If the gearwheel set 6/10 is then set in rotational movement, the actuator 1 presses outward under the action of the centrifugal force. If, for example, the actuator weighs 5 g, this weight increases to about 100 kg due to the centrifugal force at about 4000 revolutions of the gearwheel set. Under this weight, the actuator 1, when it slides radially outward, also presses with the sliding surface 5 against the sidewall 12.1 of the tension wheel 10. At the same time, the base 2 slips radially outward in the recess 8, so that the tension wheel 10 is rotated by an amount in relation to the basic wheel 6. An offset of the tooth 7.1, indicated by dots, of the tension wheel 10 with respect to the tooth 7 of the basic wheel 6 thereby takes place. As a result, a possible play in a gearwheel transmission is compensated. The offset takes place through the angle w₂.

As soon as the rotational speed of the gearwheel set is reduced, the actuator 1 should also move back into its initial position again. This takes place preferably under the pressure of a helical spring, not shown in any more detail, which is inserted into a blind hole 14, indicated by dashes, in the actuator 1 and preferably in the base 2 there.

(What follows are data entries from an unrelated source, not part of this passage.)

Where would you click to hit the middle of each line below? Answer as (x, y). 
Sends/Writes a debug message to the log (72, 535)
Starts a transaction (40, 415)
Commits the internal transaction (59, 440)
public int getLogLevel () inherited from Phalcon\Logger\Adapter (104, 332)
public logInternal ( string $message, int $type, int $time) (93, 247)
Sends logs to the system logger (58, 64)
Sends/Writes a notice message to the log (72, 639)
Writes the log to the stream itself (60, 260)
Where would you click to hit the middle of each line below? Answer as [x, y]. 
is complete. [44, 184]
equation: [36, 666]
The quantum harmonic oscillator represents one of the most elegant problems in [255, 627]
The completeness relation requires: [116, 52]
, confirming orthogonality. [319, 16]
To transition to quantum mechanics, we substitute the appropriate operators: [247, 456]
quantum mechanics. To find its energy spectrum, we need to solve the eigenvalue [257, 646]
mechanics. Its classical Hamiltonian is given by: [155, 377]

An essential parameter of the present invention is the angle w₁ or w at which the sliding surface 5 or the major axis A₂ of the recess 11 is set with respect to the radius R. The larger this selected angle becomes, the less pressure can be exerted on the tension wheel.

Claims

1. Gearwheel set for a transmission with a PTO (Power Take-Off) accessory, comprising at least two gearwheels (6, 10) bearing against one another, wherein the gearwheels (6, 10) are rotatable relative to one another, and both gearwheels (6, 10) have recesses (8.1-8.3; 11.1-11.3) which form a reception space for an actuator (1), the actuator (1) is radially movable in the reception space, and the recesses (8.1-8.3; 11.1-11.3) have different shapes.

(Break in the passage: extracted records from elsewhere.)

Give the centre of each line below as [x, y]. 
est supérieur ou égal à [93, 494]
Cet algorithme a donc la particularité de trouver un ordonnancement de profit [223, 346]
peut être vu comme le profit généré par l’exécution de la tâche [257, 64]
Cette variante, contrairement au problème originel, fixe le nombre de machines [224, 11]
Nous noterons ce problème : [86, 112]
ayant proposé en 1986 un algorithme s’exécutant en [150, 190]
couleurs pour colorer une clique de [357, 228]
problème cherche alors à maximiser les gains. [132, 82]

2. Gearwheel set according to claim 1, wherein a width (b1, b2) of the recesses (8.1-8.3; 11.1-11.3) transverse to a radial orientation are different.

3. Gearwheel set according to claim 1, wherein a radial length (l1, l2) of the recesses (8.1-8.3; 11.1-11.3) are approximately identical.

4. Gearwheel set according to claim 1, wherein a first recess (8.1-8.3) is shaped approximately elliptically, the major axis (A1) running radially in the gearwheel (6).

5. Gearwheel set according to claim 4, wherein two sidewalls (9.1, 9.2) of the ellipse, which normally form the secondary vertices, run at least partially in parallel.

6. Gearwheel set according to claim 4, wherein another recess (11.1-11.3) is shaped elliptically has a minor axis with a smaller length than the minor axis of the first recess (8.1-8.3).

7. Gearwheel set according to claim 6, wherein a major axis (A2) of the other recess (11.1-11.3) runs at an angle (w1) with respect to a radius (R) of the gearwheel (10).

8. Gearwheel set according to claim 7, wherein two sidewalls (12.1, 12.2) of the other recess (11.1-11.3) which normally form the secondary vertices, run at least partially in parallel and run at the angle (w1) with respect to the radius (R).

9. Gearwheel set according to claim 4, wherein the actuator (1) has a length (l) which is smaller than a length (l1, l2) of the recesses (8.1-8.3; 11.1-11.3).

10. Gearwheel set according to claim 9, wherein the actuator (1) has a base (2) and a sliding block (3).

11. Gearwheel set according to claim 10, wherein the base (2) has a circumference which corresponds approximately to the circumference of the first elliptical recess (8.1-8.3), but with a shorter length (l) of the radial major axis (A).

12. Gearwheel set according to claim 10, wherein the sliding block (3) has a sliding surface (5) which is set at an angle (w) with respect to the radius (R) and which co-operates with one of the sidewalls (12.1) of the other recess (11.1-11.3).

13. Gearwheel set according to claim 10, wherein the base (2) and sliding block (3) are produced in one piece.

14. Gearwheel set according to claim 1, wherein the actuator (1) is supported in a recess (8.1-8.3; 11.1-11.3) via at least one force accumulator.

15. Gearwheel set according to claim 14, wherein the force accumulator acts on the actuator (1) counter to the centrifugal force.